Grund dafür waren drei Geschwister, die deutlich mehr Stimmen als ihre Konkurrenz hatten. Die VBL stellte fest, dass die Kinder rasch mit Stimmen überschüttet wurden und allen anderen Kindern enteilten. «Dies hat uns stutzig gemacht, darum haben wir den Wettbewerb vorübergehend gestoppt, um eine Analyse zu machen. Schnell wurde klar, dass die immer wiederkehrenden Stimmabgaben System haben», schreibt die VBL in einem Brief an Beat Schilliger, dem Vater der Kinder.

Verwandte und Bekannte halfen mit

«Drei unserer Kinder haben ihre Zeichnungen beim Malwettbewerb eingereicht», bestätigt Schilliger. «Nicht zuletzt aufgrund der attraktiven Preise haben sie viel Freude und Leidenschaft in ihre Arbeiten investiert.» Deshalb habe die Familie auch Verwandte, Bekannte und Freunde angeschrieben und über Social-Media für die Bilder Werbung gemacht. «Ganz erstaunt haben wir bemerkt, dass Mehrfachabstimmungen ohne weiteres möglich sind. Das wurde von uns auch ausgenutzt, da nichts darauf hingewiesen hat, dass dies nicht erlaubt sei.»
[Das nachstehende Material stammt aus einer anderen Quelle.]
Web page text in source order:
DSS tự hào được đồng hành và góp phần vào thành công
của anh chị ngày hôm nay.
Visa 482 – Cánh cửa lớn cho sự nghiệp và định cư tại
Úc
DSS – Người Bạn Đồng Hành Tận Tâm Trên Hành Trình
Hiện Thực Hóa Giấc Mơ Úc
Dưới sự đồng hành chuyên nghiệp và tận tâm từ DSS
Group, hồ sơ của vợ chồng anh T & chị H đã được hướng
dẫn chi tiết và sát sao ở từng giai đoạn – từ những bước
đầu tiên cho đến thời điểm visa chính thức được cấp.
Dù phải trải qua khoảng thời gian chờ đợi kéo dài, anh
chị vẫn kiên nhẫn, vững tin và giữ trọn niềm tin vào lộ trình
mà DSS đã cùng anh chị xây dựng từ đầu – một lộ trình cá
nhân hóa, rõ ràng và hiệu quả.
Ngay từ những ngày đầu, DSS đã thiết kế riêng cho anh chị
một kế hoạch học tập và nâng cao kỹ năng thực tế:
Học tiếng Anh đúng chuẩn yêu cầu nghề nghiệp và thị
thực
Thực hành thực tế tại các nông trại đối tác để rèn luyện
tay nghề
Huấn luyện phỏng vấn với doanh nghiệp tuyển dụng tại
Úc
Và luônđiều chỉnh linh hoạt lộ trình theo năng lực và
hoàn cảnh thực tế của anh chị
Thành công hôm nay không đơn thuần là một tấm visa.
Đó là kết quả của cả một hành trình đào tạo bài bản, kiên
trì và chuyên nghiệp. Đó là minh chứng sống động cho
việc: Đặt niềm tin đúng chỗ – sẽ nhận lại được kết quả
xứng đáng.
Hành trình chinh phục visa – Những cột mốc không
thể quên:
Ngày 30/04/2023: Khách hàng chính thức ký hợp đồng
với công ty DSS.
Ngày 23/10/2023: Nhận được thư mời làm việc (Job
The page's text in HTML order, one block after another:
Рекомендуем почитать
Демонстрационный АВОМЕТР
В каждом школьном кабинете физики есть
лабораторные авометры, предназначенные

Die VBL war sich bewusst, dass man mit dem gebrauchten Online-Tool täglich mehrfach abstimmen kann. Mediensprecher Sämi Deubelbeiss sagt aber: «Wir hätten nie gedacht, dass das jemand gnadenlos ausnützt. Auch wenn es nicht explizit erwähnt wird, ist es nicht Sinn und Zweck von einem Kinder-Malwettbewerb, mehrmals täglich abzustimmen.» Schliesslich gehe es darum, die Leistungen der Kinder zu honorieren und nicht um den Gewinn von Luxusartikeln.
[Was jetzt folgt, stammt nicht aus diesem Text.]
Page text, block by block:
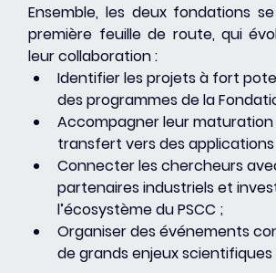
Ensemble, les deux fondations
première feuille de route, qui
leur collaboration :
Identifier les projets à fort
des programmes de la
Accompagner leur
transfert vers des
Connecter les chercheurs
partenaires industriels et
l’écosystème du PSCC ;
Organiser des événements
de grands enjeux
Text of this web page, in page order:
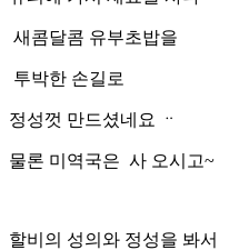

Im Rahmen ihrer Abklärungen hat die VBL entschieden, die Stimmen der drei Geschwister zu löschen. Das Unternehmen begründet dies damit, dass das Verhalten gegenüber den anderen Kindern unfair sei. Schilliger findet das einen Witz: «Unser Verhalten ist nicht unfair, schliesslich könnten alle Teilnehmenden mehrfach abstimmen. Für den Malwettbewerb hätte man besser eine Jury eingesetzt, die über die Gewinner entscheidet.»

Kinder erhalten Geschenk für ihre Arbeit

Nach dem Unterbruch hat die VBL den Wettbewerb vorerst weitergeführt. Neue Teilnahmebedingungen sahen vor, dass pro Tag und Person nur eine Stimme abgegeben werden darf – ansonsten drohte der Ausschluss. Doch am Montagabend informierte die VBL über den Abbruch des Wettbewerbs: «Aufgrund von Manipulationen sehen wir uns gezwungen, den Malwettbewerb zu stoppen», sagt Deubelbeiss.
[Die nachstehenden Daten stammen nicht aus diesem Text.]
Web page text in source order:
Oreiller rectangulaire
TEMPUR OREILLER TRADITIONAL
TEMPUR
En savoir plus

«Die VBL bedauert, dass die Geschichte so ein Ausmass angenommen hat – eigentlich sollten doch die Zeichnungen im Mittelpunkt stehen.» Es sei schade für die rund sechzig Kinder, die viel Herzblut in ihre Zeichnungen investiert haben. Eine Belohnung für die Kinder gebe es trotzdem: «Wir werden über das weitere Vorgehen informieren», sagt Deubelbeiss, «die Kinder erhalten sicher ein Geschenk für ihre Arbeit.»